Un refrán para hoy.

Llevaba un tiempo que, cuando las circunstancias sociales y también climáticas, se lo permitían, se sentaba sola en una mesa de mimbre con dos sillas de una terraza no muy extensa. De fondo contemplaba una verja alta custodiando un parque de grandes dimensiones. Pedía al camarero lo de siempre y él, también como siempre, acompañaba la bebida con el mismo aperitivo. Se quitó la mascarilla. Su mirada se paseaba lentamente por todas las mesas ocupadas. El miedo y las mascarillas jugaban a su favor: nadie permanecía muchos minutos con la boca destapada. Ella, especialista en comunicación humana, siempre observaba mirando a los ojos. Ahora, no sabía si por mucho tiempo más, tenía su oportunidad y su gozo: gente enmascarada como en una remota tragedia griega, personas interpretando su papel, actores de su propia vida. Sí, ella escuchaba palabras con oídos sordos, porque lo que realmente atraía su atención eran esos ojos de mirada dulce o airada, de interrogación o admiración…, que ayudaban a cada uno para que su mensaje, privado de gesticulación, fuese interpretado lo mejor posible.

Nuestra especialista en comunicación descubría la verdad y la mentira, la afirmación o la negación en ese lenguaje de los ojos, el lenguaje del alma. A veces, en esta misma terraza, echa al vuelo su imaginación y un búho de mirada redonda pliega sus alas y se acomoda en el respaldo de la silla vacía, compañera de la mesa de nuestra curiosa mujer.

El animal ulula con un sonido agudo.
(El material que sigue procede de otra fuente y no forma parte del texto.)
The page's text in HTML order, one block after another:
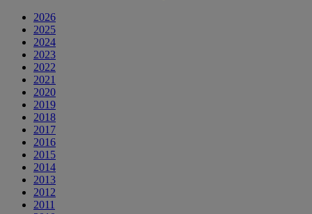
2026
2025
2024
2023
2022
2021
2020
2019
2018
2017
2016
2015
2014
2013
2012
2011
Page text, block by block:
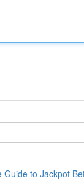
Guide to Jackpot
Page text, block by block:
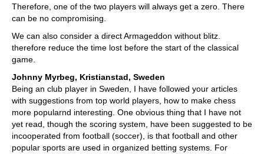
Therefore, one of the two players will always get a zero. There
can be no compromising.
We can also consider a direct Armageddon without blitz.
therefore reduce the time lost before the start of the classical
game.
Johnny Myrbeg, Kristianstad, Sweden
Being an club player in Sweden, I have followed your articles
with suggestions from top world players, how to make chess
more popularnd interesting. One obvious thing that I have not
yet read, though the scoring system, have been suggested to be
incooperated from football (soccer), is that football and other
popular sports are used in organized betting systems. For
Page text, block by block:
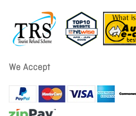
We Accept
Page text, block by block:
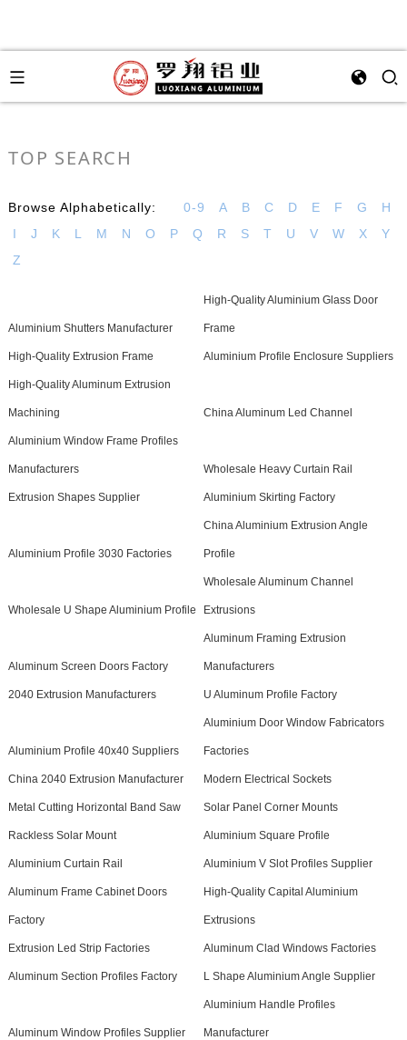
TOP SEARCH
Browse Alphabetically: 0-9 A B C D E F G
H
I
J K L M N O P Q R S T U V W X
Y
Z
Aluminium Shutters Manufacturer
High-Quality Aluminium Glass Door
Frame
High-Quality Extrusion Frame Aluminium Profile Enclosure Suppliers
High-Quality Aluminum Extrusion
Machining China Aluminum Led Channel
Aluminium Window Frame Profiles
Manufacturers Wholesale Heavy Curtain Rail
Extrusion Shapes Supplier Aluminium Skirting Factory
Aluminium Profile 3030 Factories
China Aluminium Extrusion Angle
Profile
Wholesale U Shape Aluminium Profile
Wholesale Aluminum Channel
Extrusions
Aluminum Screen Doors Factory
Aluminum Framing Extrusion
Manufacturers
2040 Extrusion Manufacturers U Aluminum Profile Factory
Aluminium Profile 40x40 Suppliers
Aluminium Door Window Fabricators
Factories
China 2040 Extrusion Manufacturer Modern Electrical Sockets
Metal Cutting Horizontal Band Saw Solar Panel Corner Mounts
Rackless Solar Mount Aluminium Square Profile
Aluminium Curtain Rail Aluminium V Slot Profiles Supplier
Aluminum Frame Cabinet Doors
Factory
High-Quality Capital Aluminium
Extrusions
Extrusion Led Strip Factories Aluminum Clad Windows Factories
Aluminum Section Profiles Factory L Shape Aluminium Angle Supplier
Aluminum Window Profiles Supplier
Aluminium Handle Profiles
Manufacturer
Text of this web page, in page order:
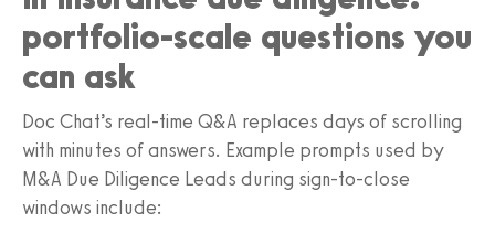
portfolio-scale questions you
can ask
Doc Chat’s real-time Q&A replaces days of scrolling
with minutes of answers. Example prompts used by
M&A Due Diligence Leads during sign-to-close
windows include:
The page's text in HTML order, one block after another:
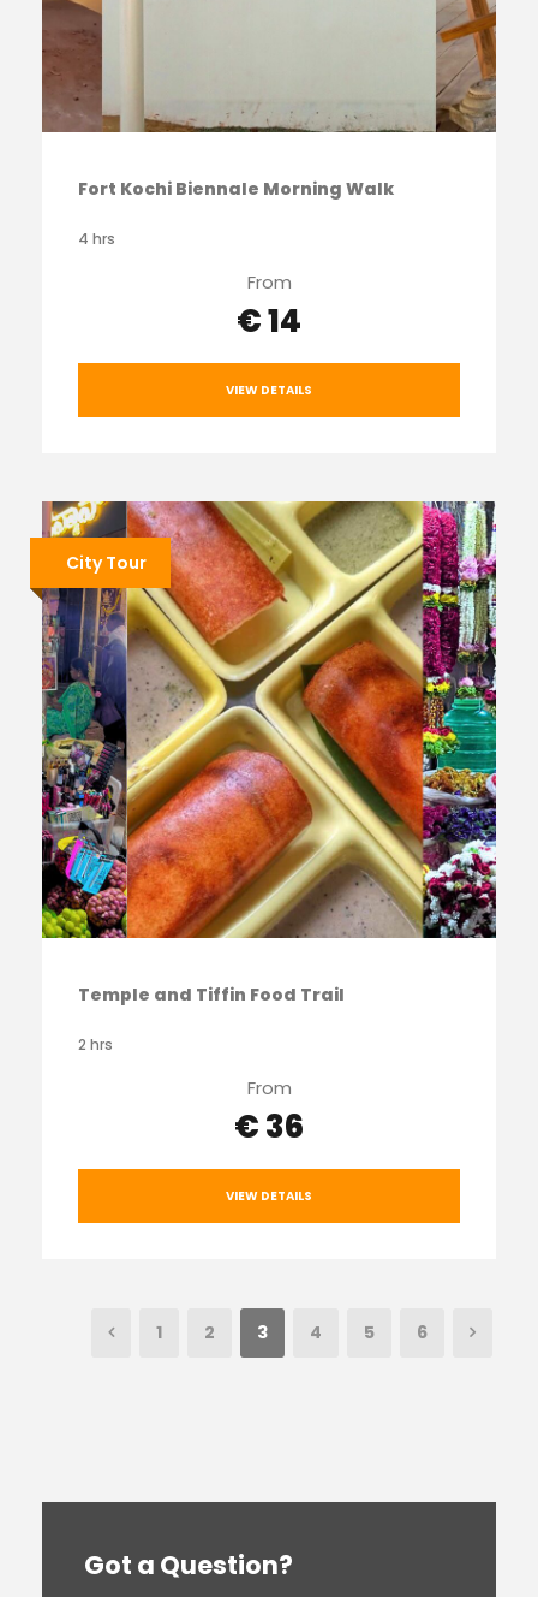
Fort Kochi Biennale Morning Walk
4 hrs
From
€ 14
VIEW DETAILS
City Tour
Temple and Tiffin Food Trail
2 hrs
From
€ 36
VIEW DETAILS
1 2 3 4 5 6
Got a Question?
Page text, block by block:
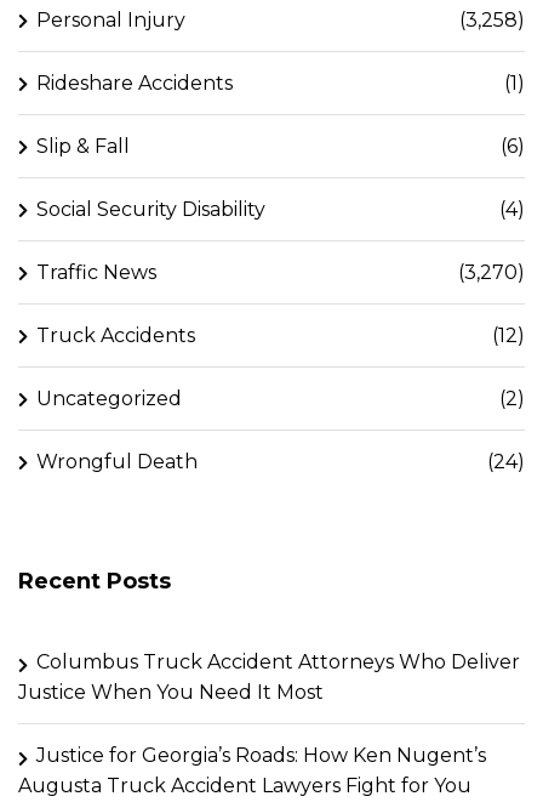
Personal Injury (3,258)
Rideshare Accidents (1)
Slip & Fall (6)
Social Security Disability (4)
Traffic News (3,270)
Truck Accidents (12)
Uncategorized (2)
Wrongful Death (24)
Recent Posts
Columbus Truck Accident Attorneys Who Deliver
Justice When You Need It Most
Justice for Georgia’s Roads: How Ken Nugent’s
Augusta Truck Accident Lawyers Fight for You

Si pudiésemos acercarnos, sentarnos en la silla vacía, escucharíamos el mensaje del búho: él, con la información que lleva consigo, transmitida de ojos a ojos y no de boca en boca, como es habitual, relata sobre un conservado busto de Ulises. Y cuenta a la miradora mujer que a Ulises se le dedicó un busto esculpido con unos ojos abiertos de par en par en su cara de piedra, ojos observadores, ávidos de conocer.
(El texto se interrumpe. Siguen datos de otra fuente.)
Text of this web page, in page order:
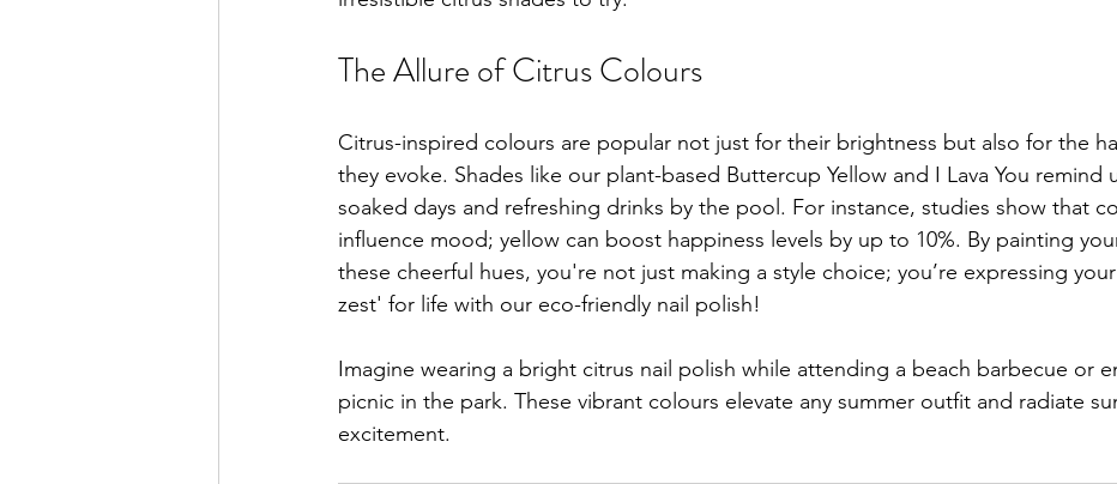
The Allure of Citrus Colours
Citrus-inspired colours are popular not just for their brightness but also for the
they evoke. Shades like our plant-based Buttercup Yellow and I Lava You remind
soaked days and refreshing drinks by the pool. For instance, studies show that
influence mood; yellow can boost happiness levels by up to 10%. By painting
these cheerful hues, you're not just making a style choice; you’re expressing
zest' for life with our eco-friendly nail polish!
Imagine wearing a bright citrus nail polish while attending a beach barbecue or
picnic in the park. These vibrant colours elevate any summer outfit and radiate
excitement.
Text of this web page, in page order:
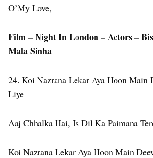
O’My Love,
Film – Night In London – Actors –
Mala Sinha
24. Koi Nazrana Lekar Aya Hoon Main
Liye
Aaj Chhalka Hai, Is Dil Ka Paimana
Koi Nazrana Lekar Aya Hoon Main
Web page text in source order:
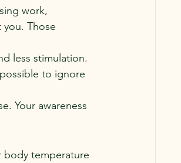
work,
you. Those
less stimulation.
to ignore
Your awareness
body temperature
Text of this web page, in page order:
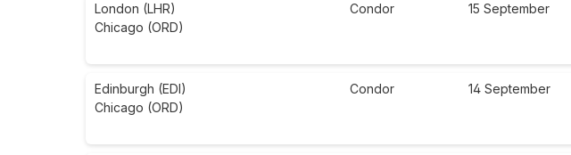
London (LHR)
Chicago (ORD)
Condor 15 September
Edinburgh (EDI)
Chicago (ORD)
Condor 14 September
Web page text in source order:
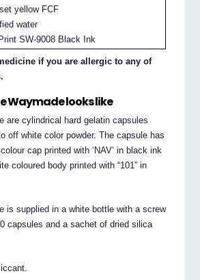
yellow FCF
water
SW-9008 Black Ink
if you are allergic to any of
Waymade looks like
are cylindrical hard gelatin capsules
off white color powder. The capsule has
cap printed with ‘NAV’ in black ink
coloured body printed with “101” in
is supplied in a white bottle with a screw
capsules and a sachet of dried silica
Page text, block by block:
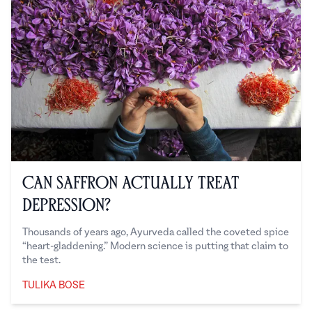
Can Saffron Actually Treat
Depression?
Thousands of years ago, Ayurveda called the coveted spice
“heart-gladdening.” Modern science is putting that claim to
the test.
TULIKA BOSE
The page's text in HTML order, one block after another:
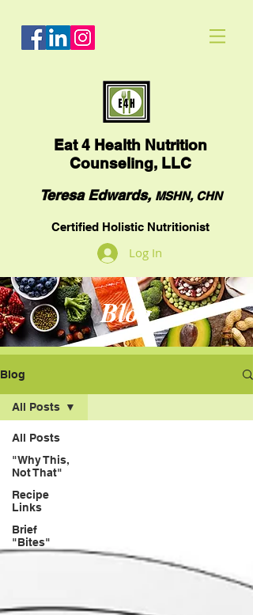
Eat4 Health Nutrition
Counseling, LLC
Teresa Edwards, MSHN, CHN
Certified Holistic Nutritionist
Log In
Blog
Blog
All Posts
"Why This,
Not That"
Recipe
Links
Brief
"Bites"
All Posts
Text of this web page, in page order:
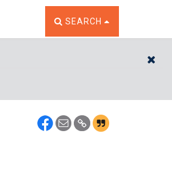
TOGGLE THE SEARCH
SEARCH

Lleva este apreciado animal bajo el ala unas pequeñas hojas de papel en blanco cosidas con hilo del mismo color. Algo así como una novelita de hojas vacías. ¡Quién lo diría!, un libro en blanco. Ahí tiene el búho descifradas todas las miradas de las que tiene noticia. Es el silencio significativo de la comunicación, lo que se dice sin hablar, donde no hay lugar para la mentira, para la falsedad…, porque no hay palabras. Por eso, para esta mujer, que ha olvidado por completo la bebida que contiene ese vaso largo de cristal, el mensaje ha llegado nítido a su mente: la vida tendría un nuevo sentido, tal vez el auténtico, si la palabra, el diálogo, se redujesen a la mínima expresión y sólo ante la necesidad imperiosa se hiciesen presentes. En todo lo demás, únicamente el sonido del silencio, boca con mascarilla para dejar un lugar exclusivo a los ojos que, como el alma, no saben engañar, porque, a través de la mirada, lo queramos o no, nos desnudamos ante el otro.

Voló el búho hacia la verja alta del parque grande. Allí se reúne, de un árbol a otro, con los demás compañeros que también esconden bajo el ala hojas cosidas en blanco. Lugar de reunión de autores con pluma y sin tinta narrando la historia de la mirada humana.

Se disipa el paisaje con nieblas de colores y ella, Brisieda, observa la silla vacía y de nuevo llegan a sus oídos palabras de los que interpretan, cerca de su mesa, la realidad cotidiana. Otra vez el lenguaje que anida el engaño interrumpe su mirar hacia los demás. Briseida, la de los ojos de miel, añora esa procesión del silencio donde se intercambian miradas evitando la conversación innecesaria. Briseida, la lectora de Saramago y del silencio del universo, está encantada comprobando día a día la incipiente comunicación: ojos que se reflejan en los del otro, miradas que responden a miradas, bocas escondidas que frenan las malsonancias. Al final, el refranero, que es sabio, sale a nuestro encuentro y nos avisa con eso de que “en boca cerrada no entran moscas”.

                                                                                   Ubaldo Fernández.

                                               02 de agosto 2021.